Tüm bunlar nasıl işliyor olabilir? Temel Taş üzerinde yapılan birkaç uzun zincir, daha da uzun zincirlerin yapımını katalize ederek ek kararlı ve çeşitli katalizörler üretir. Bunun nedeni uzun zincirlerin daha sıkı katlanarak çekirdeklerini kimyasal bozulmadan korumasıdır. Kısa zincirler daha hızlı bozunur. Daha uzun zincirler geri dönüştürülmüş amino asit monomerleri kazanarak daha fazla kaynak tüketir. Kazanan peptit molekülleri, Darwinci evrimin başlangıcı olarak her şeyi alır.

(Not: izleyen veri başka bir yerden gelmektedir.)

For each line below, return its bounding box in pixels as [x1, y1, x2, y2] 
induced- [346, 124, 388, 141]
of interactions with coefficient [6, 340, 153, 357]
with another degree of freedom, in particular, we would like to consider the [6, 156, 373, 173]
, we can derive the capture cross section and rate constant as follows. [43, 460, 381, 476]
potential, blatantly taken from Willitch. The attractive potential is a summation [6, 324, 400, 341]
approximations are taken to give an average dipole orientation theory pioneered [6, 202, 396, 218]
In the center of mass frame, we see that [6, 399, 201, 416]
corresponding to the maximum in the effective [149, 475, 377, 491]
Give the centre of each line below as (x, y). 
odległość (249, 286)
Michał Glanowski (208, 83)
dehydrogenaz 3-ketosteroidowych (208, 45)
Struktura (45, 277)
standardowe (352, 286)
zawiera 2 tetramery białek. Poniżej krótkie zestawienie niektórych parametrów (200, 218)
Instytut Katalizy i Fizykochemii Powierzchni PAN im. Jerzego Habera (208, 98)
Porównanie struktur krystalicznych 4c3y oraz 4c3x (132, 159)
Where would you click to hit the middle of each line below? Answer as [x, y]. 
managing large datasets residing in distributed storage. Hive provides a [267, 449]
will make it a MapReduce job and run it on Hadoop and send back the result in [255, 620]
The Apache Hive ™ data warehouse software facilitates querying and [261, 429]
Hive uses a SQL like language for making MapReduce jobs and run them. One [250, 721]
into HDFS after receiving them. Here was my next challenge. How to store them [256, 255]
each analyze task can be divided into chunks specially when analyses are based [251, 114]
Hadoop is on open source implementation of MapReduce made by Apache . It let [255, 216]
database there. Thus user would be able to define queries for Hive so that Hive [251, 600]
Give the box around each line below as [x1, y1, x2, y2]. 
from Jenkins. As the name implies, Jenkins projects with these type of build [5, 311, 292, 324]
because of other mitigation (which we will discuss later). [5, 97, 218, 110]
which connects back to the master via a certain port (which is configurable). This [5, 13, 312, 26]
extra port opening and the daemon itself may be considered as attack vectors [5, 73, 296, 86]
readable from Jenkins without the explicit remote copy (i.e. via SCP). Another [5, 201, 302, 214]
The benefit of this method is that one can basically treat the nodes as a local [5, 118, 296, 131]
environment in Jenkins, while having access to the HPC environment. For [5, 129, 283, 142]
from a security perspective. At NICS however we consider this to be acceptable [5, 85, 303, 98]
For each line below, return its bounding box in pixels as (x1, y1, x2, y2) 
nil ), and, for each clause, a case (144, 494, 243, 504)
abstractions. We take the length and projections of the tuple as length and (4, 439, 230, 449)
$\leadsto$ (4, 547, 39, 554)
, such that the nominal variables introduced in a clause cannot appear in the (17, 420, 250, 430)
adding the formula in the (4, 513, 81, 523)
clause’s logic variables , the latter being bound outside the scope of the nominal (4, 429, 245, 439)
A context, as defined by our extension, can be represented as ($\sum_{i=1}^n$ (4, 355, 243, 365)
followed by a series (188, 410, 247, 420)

Bir şüpheci bunun Termodinamiğin İkinci Yasasını ihlal ettiğini iddia edebilir, ancak bu doğru değildir. Uzun lafın kısası: İkinci Yasa ölü maddenin dengeye ve bozulmaya doğru eğilim gösterdiğini söylese de, İkinci Yasa “fişe takılı” şeyler için geçerli değildir – dengeden uzaklaşan TV setleri gibi şeyler. Foldcat hipotezinde, fişe takılı olan şey, bol miktarda amino asidin varlığında Kurucu Kaya üzerindeki peptit sentezidir. İtici güç budur. Çok büyük miktarlarda önemsiz peptit ve çok az sayıda katlanabilir uzun zincir üretecektir. Ama kartopunun yuvarlanması için gereken tek şey bu.

Önce işlev

Kısacası, işlevin (proteinler) bilgiden (RNA) önce geldiğine inanıyoruz. Başka bir alternatif, yani bilgi öncelikli bir süreç için itici bir güç bilmiyoruz. Genlerin yeni genler yapmak için proteinleri kullanmasından ziyade, proteinlerin yeni proteinler yapmak için genleri kullandığına inanıyoruz. Ve foldcat mekanizması basitçe aracıya – genlere – ilk başta nasıl ihtiyaç duyulmadığını göstermektedir. Peptitler, yaşamın kökenine doğru ilk adım olarak proteinleri oluşturdu.